The fourth wing is the most telling. A family wing.
Media room. Multiple bedrooms, all with identical layouts.
Neutral. Unclaimed. Prepared for people who never quite arrived, a place where right now, I imagine Claudia and I getting ready for school, having sleepovers, because she would have insisted we be normal, and I’d have fought for it.
“This isn’t what luxury should feel like. This is cold marble, everything gold-plated and silent; it’s a controlled and catered space. I have hated it my entire life, yet now I know I’ll miss it.”
Claudia’s fingers curl tighter into mine. “It’s odd not to feel even the slightest bit of envy of a life that could have been.

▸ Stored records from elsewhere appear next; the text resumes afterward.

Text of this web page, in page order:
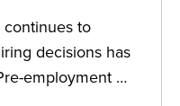
to
decisions has
employment …
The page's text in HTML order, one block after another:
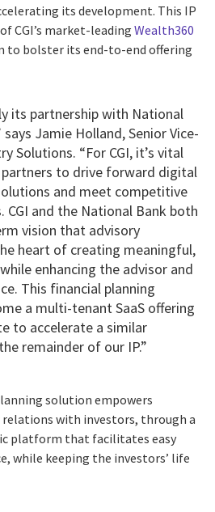
its development. This IP
CGI’s market-leading Wealth360
to bolster its end-to-end offering
its partnership with National
says Jamie Holland, Senior Vice-
Solutions. “For CGI, it’s vital
to drive forward digital
and meet competitive
CGI and the National Bank both
vision that advisory
heart of creating meaningful,
enhancing the advisor and
This financial planning
a multi-tenant SaaS offering
to accelerate a similar
remainder of our IP.”
solution empowers
relations with investors, through a
platform that facilitates easy
while keeping the investors’ life
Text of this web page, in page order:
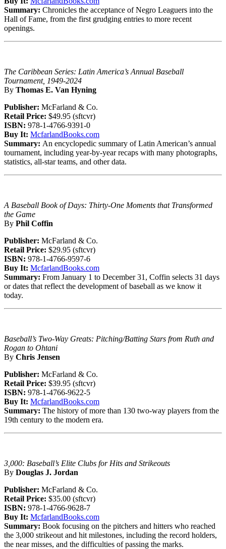
Summary: Chronicles the acceptance of Negro Leaguers into the
Hall of Fame, from the first grudging entries to more recent
openings.
The Caribbean Series: Latin America’s Annual Baseball
Tournament, 1949-2024
By Thomas E. Van Hyning
Publisher: McFarland & Co.
Retail Price: $49.95 (sftcvr)
ISBN: 978-1-4766-9391-0
Buy It: McfarlandBooks.com
Summary: An encyclopedic summary of Latin American’s annual
tournament, including year-by-year recaps with many photographs,
statistics, all-star teams, and other data.
A Baseball Book of Days: Thirty-One Moments that Transformed
the Game
By Phil Coffin
Publisher: McFarland & Co.
Retail Price: $29.95 (sftcvr)
ISBN: 978-1-4766-9597-6
Buy It: McfarlandBooks.com
Summary: From January 1 to December 31, Coffin selects 31 days
or dates that reflect the development of baseball as we know it
today.
Baseball’s Two-Way Greats: Pitching/Batting Stars from Ruth and
Rogan to Ohtani
By Chris Jensen
Publisher: McFarland & Co.
Retail Price: $39.95 (sftcvr)
ISBN: 978-1-4766-9622-5
Buy It: McfarlandBooks.com
Summary: The history of more than 130 two-way players from the
19th century to the modern era.
3,000: Baseball’s Elite Clubs for Hits and Strikeouts
By Douglas J. Jordan
Publisher: McFarland & Co.
Retail Price: $35.00 (sftcvr)
ISBN: 978-1-4766-9628-7
Buy It: McfarlandBooks.com
Summary: Book focusing on the pitchers and hitters who reached
the 3,000 strikeout and hit milestones, including the record holders,
the near misses, and the difficulties of passing the marks.
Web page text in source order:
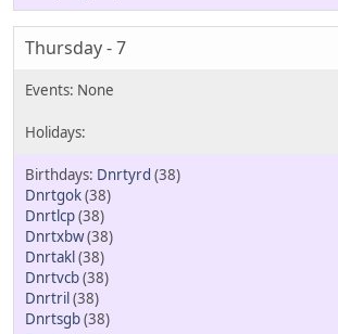
Thursday - 7
Dnrtyrd (38)
Dnrtgok(38)
Dnrtlcp(38)
Dnrtxbw(38)
Dnrtakl(38)
Dnrtvcb(38)
Dnrtril(38)
Dnrtsgb(38)
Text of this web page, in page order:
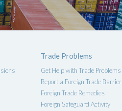
Trade Problems
Get Help with Trade Problems
Report a Foreign Trade Barrier
Foreign Trade Remedies
Foreign Safeguard Activity
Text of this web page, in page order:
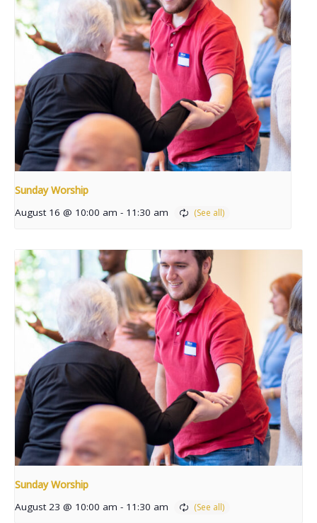
Sunday Worship
August 16 @ 10:00 am - 11:30 am
Sunday Worship
August 23 @ 10:00 am - 11:30 am
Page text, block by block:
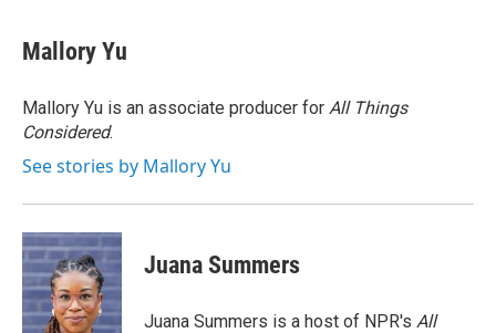
e
b
o
k
t
t
r
k
e
I
n
Mallory Yu
Mallory Yu is an associate producer for All Things
Considered.
See stories by Mallory Yu
Juana Summers
Juana Summers is a host of NPR's All
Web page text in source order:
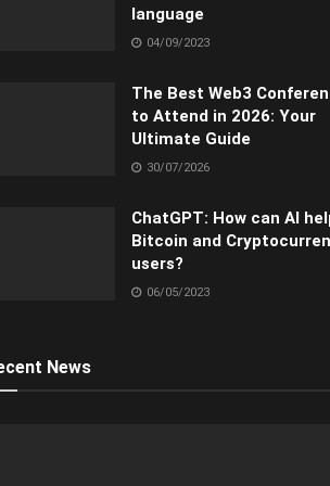
language
04/09/2023
The Best Web3
to Attend in 2026: Your
Ultimate Guide
30/07/2026
ChatGPT: How can AI
Bitcoin and
users?
06/05/2023
News
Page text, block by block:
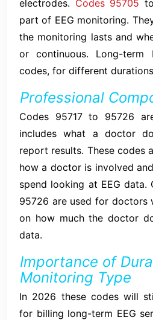
electrodes. Codes 95705
part of EEG monitoring.
the monitoring lasts and
or continuous. Long-term
codes, for different
Professional
Codes 95717 to 95726
includes what a doctor
report results. These codes
how a doctor is involved
spend looking at EEG data.
95726 are used for doctors
on how much the doctor
data.
Importance of
Monitoring Type
In 2026 these codes will
for billing long-term EEG
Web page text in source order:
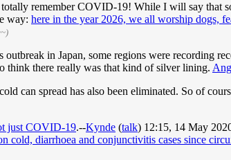
remember COVID-19! While I will say that
way: here in the year 2026, we all worship dogs,
in Japan, some regions were recording
think there really was that kind of silver lining.
can spread has also been eliminated. So of
just COVID-19.--Kynde (talk) 12:15, 14 May
cold, diarrhoea and conjunctivitis cases since
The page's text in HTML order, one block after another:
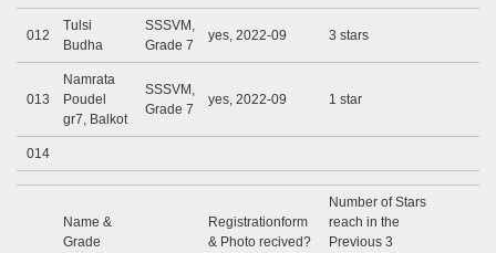
012
Tulsi
Budha
SSSVM,
Grade 7
yes, 2022-09 3 stars
013
Namrata
Poudel
gr7, Balkot
SSSVM,
Grade 7
yes, 2022-09 1 star
014
Name &
Grade
Registrationform
& Photo recived?
Number of Stars
reach in the
Previous 3
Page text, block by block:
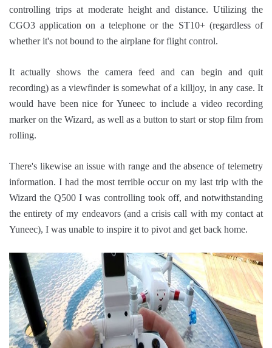
controlling trips at moderate height and distance. Utilizing the
CGO3 application on a telephone or the ST10+ (regardless of
whether it's not bound to the airplane for flight control.
It actually shows the camera feed and can begin and quit
recording) as a viewfinder is somewhat of a killjoy, in any case. It
would have been nice for Yuneec to include a video recording
marker on the Wizard, as well as a button to start or stop film from
rolling.
There's likewise an issue with range and the absence of telemetry
information. I had the most terrible occur on my last trip with the
Wizard the Q500 I was controlling took off, and notwithstanding
the entirety of my endeavors (and a crisis call with my contact at
Yuneec), I was unable to inspire it to pivot and get back home.
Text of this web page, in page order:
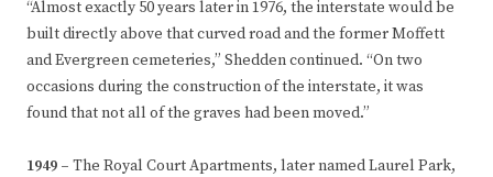
“Almost exactly 50 years later in 1976, the interstate would be
built directly above that curved road and the former Moffett
and Evergreen cemeteries,” Shedden continued. “On two
occasions during the construction of the interstate, it was
found that not all of the graves had been moved.”
1949 – The Royal Court Apartments, later named Laurel Park,
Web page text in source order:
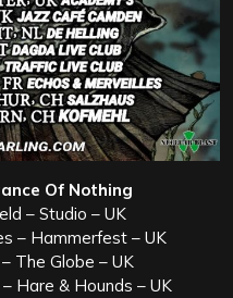
Of Nothing
– Studio – UK
– Hammerfest – UK
The Globe – UK
Hare & Hounds – UK
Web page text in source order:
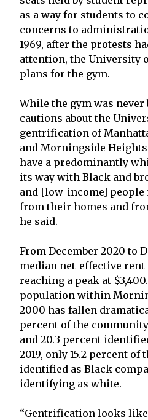
as a way for students to
concerns to
1969, after the protests
attention, the University
plans for the gym.
While the gym was
cautions about the
gentrification of
and Morningside
have a predominantly
its way with Black and
and [low-income]
from their homes and
he said.
From December 2020 to
median net-effective rent
reaching a peak at
population within
2000 has fallen
percent of the
and 20.3 percent
2019, only 15.2 percent
identified as Black
identifying as white.
“Gentrification looks
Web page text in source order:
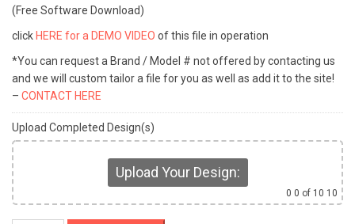
(Free Software Download)
click HERE for a DEMO VIDEO of this file in operation
*You can request a Brand / Model # not offered by contacting us
and we will custom tailor a file for you as well as add it to the site!
– CONTACT HERE
Upload Completed Design(s)
Upload Your Design:
0 0 of 10 10
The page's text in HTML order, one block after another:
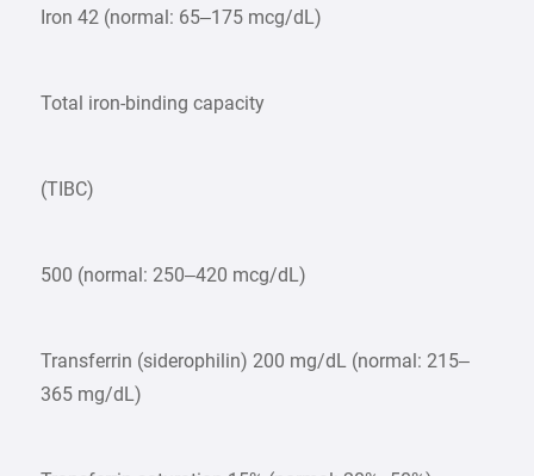
Iron 42 (normal: 65–175 mcg/dL)
Total iron-binding capacity
(TIBC)
500 (normal: 250–420 mcg/dL)
Transferrin (siderophilin) 200 mg/dL (normal: 215–
365 mg/dL)
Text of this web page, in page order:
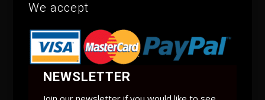
We accept
NEWSLETTER
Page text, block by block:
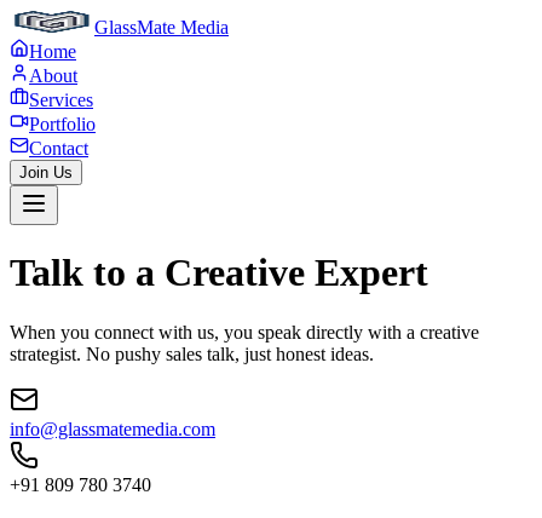
GlassMate Media
Home
About
Services
Portfolio
Contact
Join Us
Talk to a Creative Expert
When you connect with us, you speak directly with a creative
strategist. No pushy sales talk, just honest ideas.
info@glassmatemedia.com
+91 809 780 3740

I just wish we had known each other sooner. I think we were both lonely.”
“Not that this excuses him for not finding you, but he was too.” I shake my head. “He wanted a family to share all this with and, well, now it’s like he built his own cage.”
“It’s a stunning one.”
“The fifth wing, dining and entertainment.” I force a laugh. “Never used.”
“I imagine you’ll host amazing dinner parties one day.” She smiles softly. “Your kids will—”
“I don’t want to raise kids like this. I want warmth, messes of toys, noise, and a dog to raise hell in a backyard. I want my daughter to try to sneak out her window and not know she’d be splattered all over concrete if she actually did so, she just… exists.”
A throat clears behind us, and we turn.
“James sent us up,” Aleks says, running his hand through his messy hair, still wet from the quick shower he took before we left the arena for Icehouse.